C’est la phrase qui me hante depuis que j’ai osé demander à une camarade de classe fraîchement « débarquée » de la lune de miel, pourquoi elle avait choisi d’avoir un enfant si tôt.

« Je ne croyais pas tomber enceinte si tôt» C’est la phrase qui me hante depuis que j’ai osé demander à une camarade de classe fraîchement « débarquée » de la lune de miel, pourquoi elle avait choisi d’avoir un enfant si tôt. Décidemment cette phrase en dit long sur la situation de la mentalité féminine du moment.

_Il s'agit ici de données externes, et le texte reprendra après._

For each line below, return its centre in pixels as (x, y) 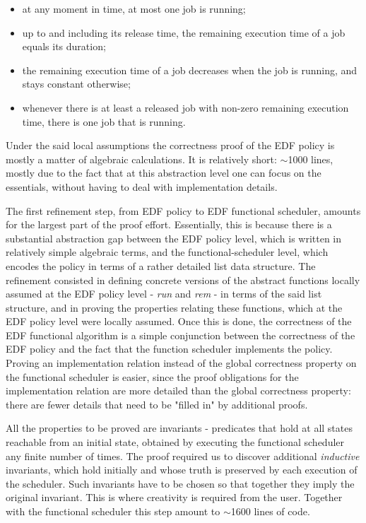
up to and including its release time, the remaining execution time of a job (184, 32)
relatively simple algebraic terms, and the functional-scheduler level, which (167, 252)
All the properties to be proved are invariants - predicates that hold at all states (179, 428)
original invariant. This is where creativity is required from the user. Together (174, 497)
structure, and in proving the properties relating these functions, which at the (174, 307)
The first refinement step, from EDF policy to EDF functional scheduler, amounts (183, 210)
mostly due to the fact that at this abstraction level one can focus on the (164, 173)
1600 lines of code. (270, 511)
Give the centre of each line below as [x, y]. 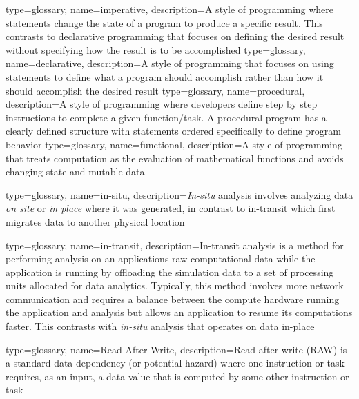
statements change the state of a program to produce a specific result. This [164, 22]
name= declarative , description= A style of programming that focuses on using [170, 63]
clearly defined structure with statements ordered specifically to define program [173, 131]
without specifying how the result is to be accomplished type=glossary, [156, 49]
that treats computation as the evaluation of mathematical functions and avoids [175, 158]
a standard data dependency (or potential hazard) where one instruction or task [175, 363]
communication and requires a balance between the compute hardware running [173, 299]
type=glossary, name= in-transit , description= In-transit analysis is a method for [175, 245]
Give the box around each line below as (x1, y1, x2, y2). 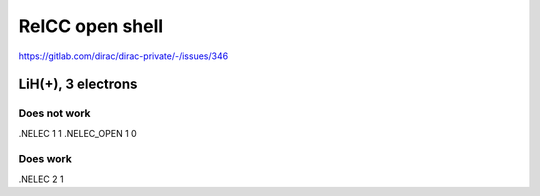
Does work (18, 152, 72, 166)
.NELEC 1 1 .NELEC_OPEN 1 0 (18, 127, 137, 139)
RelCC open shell (18, 15, 164, 37)
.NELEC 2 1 (18, 173, 64, 185)
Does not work (18, 106, 91, 120)
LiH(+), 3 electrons (18, 76, 138, 93)
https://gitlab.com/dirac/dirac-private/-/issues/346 (18, 50, 229, 62)
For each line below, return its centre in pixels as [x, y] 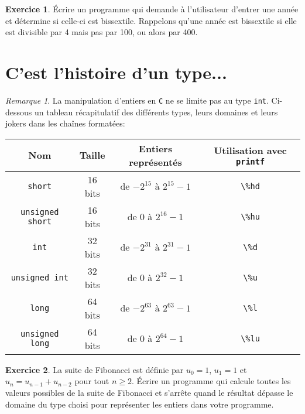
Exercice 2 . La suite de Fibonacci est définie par [95, 369]
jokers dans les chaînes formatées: [65, 123]
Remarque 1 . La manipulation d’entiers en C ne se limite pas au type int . [137, 100]
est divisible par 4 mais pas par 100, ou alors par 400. [102, 32]
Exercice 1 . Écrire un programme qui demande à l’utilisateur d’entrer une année [152, 9]
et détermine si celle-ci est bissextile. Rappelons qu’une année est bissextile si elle [151, 20]
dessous [19, 112]
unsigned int [40, 277]
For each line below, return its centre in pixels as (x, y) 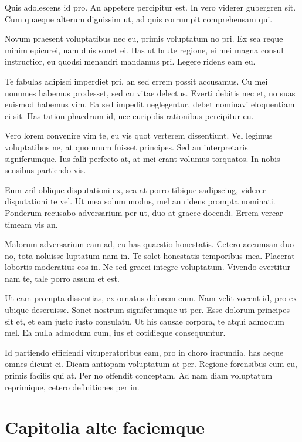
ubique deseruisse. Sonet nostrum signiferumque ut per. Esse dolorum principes (147, 310)
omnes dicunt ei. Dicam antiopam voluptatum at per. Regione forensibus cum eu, (151, 364)
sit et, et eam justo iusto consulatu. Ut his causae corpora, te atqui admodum (145, 321)
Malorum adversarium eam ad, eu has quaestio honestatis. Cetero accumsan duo (149, 244)
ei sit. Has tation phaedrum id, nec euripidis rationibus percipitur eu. (129, 115)
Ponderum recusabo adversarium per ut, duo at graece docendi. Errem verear (144, 212)
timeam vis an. (31, 224)
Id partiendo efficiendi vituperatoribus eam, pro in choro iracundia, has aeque (144, 352)
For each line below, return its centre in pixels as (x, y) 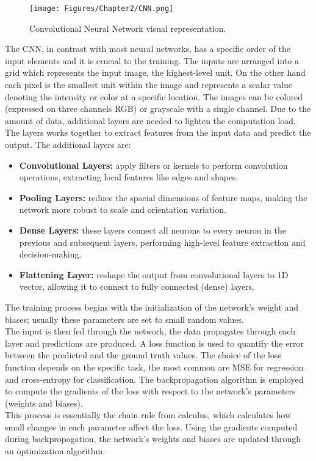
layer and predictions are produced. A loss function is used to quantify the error (154, 343)
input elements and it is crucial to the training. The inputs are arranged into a (152, 60)
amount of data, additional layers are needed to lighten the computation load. (150, 120)
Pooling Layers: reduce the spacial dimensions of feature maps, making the (163, 197)
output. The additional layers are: (68, 144)
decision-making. (50, 254)
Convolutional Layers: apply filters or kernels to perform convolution (153, 165)
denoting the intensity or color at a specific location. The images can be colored (154, 96)
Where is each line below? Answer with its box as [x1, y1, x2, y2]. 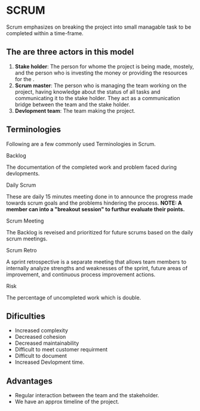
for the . [14, 75, 35, 82]
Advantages [6, 376, 53, 386]
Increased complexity [14, 327, 69, 334]
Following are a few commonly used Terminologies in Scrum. [6, 140, 156, 147]
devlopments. [6, 169, 40, 177]
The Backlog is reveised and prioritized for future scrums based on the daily [6, 228, 193, 236]
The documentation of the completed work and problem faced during [6, 163, 177, 171]
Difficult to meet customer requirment [14, 346, 108, 353]
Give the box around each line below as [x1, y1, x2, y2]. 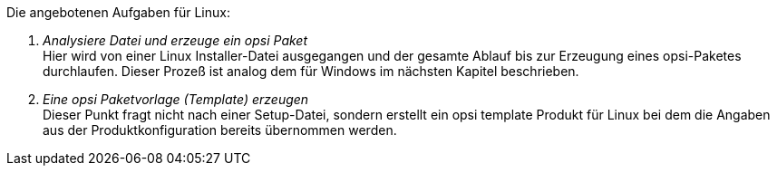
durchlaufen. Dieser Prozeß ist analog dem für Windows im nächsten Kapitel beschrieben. [43, 63, 579, 79]
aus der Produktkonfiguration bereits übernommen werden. [43, 122, 397, 138]
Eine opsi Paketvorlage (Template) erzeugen [43, 91, 309, 107]
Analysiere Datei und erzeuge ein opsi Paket [43, 33, 308, 48]
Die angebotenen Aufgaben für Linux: [6, 5, 230, 20]
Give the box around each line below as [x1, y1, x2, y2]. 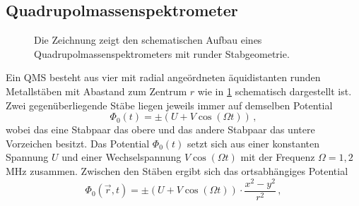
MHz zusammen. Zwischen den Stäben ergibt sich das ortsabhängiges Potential [6, 163, 348, 178]
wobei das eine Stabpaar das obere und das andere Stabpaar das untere [6, 122, 315, 137]
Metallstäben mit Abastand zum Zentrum [6, 83, 187, 98]
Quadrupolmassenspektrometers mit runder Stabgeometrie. [34, 46, 290, 61]
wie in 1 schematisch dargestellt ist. [197, 83, 352, 98]
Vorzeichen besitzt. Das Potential [6, 135, 150, 150]
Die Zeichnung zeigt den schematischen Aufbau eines [34, 32, 262, 47]
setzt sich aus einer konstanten [187, 135, 320, 150]
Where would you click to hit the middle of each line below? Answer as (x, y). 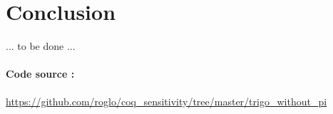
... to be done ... (41, 46)
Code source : (40, 74)
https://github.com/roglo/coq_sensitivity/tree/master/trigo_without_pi (166, 101)
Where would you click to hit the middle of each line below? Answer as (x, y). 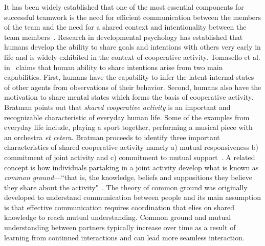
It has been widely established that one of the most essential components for (124, 7)
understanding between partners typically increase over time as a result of (120, 227)
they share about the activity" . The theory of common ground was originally (126, 187)
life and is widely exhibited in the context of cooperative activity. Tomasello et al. (132, 57)
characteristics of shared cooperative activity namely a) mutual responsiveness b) (131, 147)
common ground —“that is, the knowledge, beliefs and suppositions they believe (128, 177)
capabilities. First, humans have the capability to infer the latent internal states (129, 77)
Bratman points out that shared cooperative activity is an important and (117, 107)
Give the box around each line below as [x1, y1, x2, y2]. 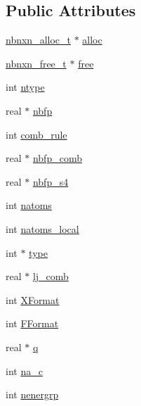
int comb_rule [6, 127, 67, 141]
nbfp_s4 [32, 174, 69, 189]
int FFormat [6, 316, 59, 331]
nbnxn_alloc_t [6, 32, 71, 47]
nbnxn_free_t [6, 56, 67, 70]
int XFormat [6, 292, 60, 307]
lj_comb [32, 269, 69, 284]
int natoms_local [6, 221, 79, 236]

Quoi ! les petites graines sont arrivées plus tôt que prévu, ou est ce la cigogne qui s’est carrément trompée d’adresse !!
 
Franchement, laisser une personne aussi naïve se marier et lui confier par dessus la responsabilité d’éduquer la génération de demain, ça fait peur. Féministe que je suis, je peux malgré tout concevoir que notre éducation ne nous permet pas de parler de la Chair comme il le faudrait. Je ne voudrais pas non plus critiquer notre culture, loin de moi cette idée, car en fin de compte chaque personne est libre de se fixer ses propres limites. Je veux simplement que toutes les femmes (et les jeunes filles, car  personnellement je ne fais pas cette distinction) sachent que personne n’a le droit de les empêcher de contrôler leur fécondité. Il faut se rendre à l’évidence que les hommes quelle que soit la situation ont toujours la possibilité de choisir. Même si la plupart s’obstinent à dire le contraire. Je suis persuadée que seul un pourcentage extrêmement réduit d’hommes a des enfants parce qu’il l’a décidé à un moment précis de sa vie. La plupart subissent, bon gré mal gré, les conséquences de leurs ébats, si toutefois ébats il y a. Cela ne les empêchent pas néanmoins d’être de bon géniteurs. Ne soyons tout de même pas injustes envers la gente masculine.
 
L’idéal serait à mon humble avis que les nouveaux couples puissent parler et s’informer  concernant le contrôle des naissances.  Mais le cas échéant toute femme peut parfaitement et sainement contrôler sa fécondité même de façon secrète s’il n’y a pas d’autre choix. Mesdames vous n’êtes pas des éprouvettes à concevoir des bébés, et les « devoirs conjugaux » ne servent pas qu’à enfanter.
 
Je pense que nous n’en sommes pas encore au stade ou les parents pourraient éveiller leurs enfants aux choses de la vie. Mais on peut toujours espérer que toutes les femmes sachent que rien ni personne ne les oblige réellement à faire des choses qu’elles ne souhaitent pas faire au fond de leur âme .Et qu’il existe toujours des alternatives aussi officieuses soient elles.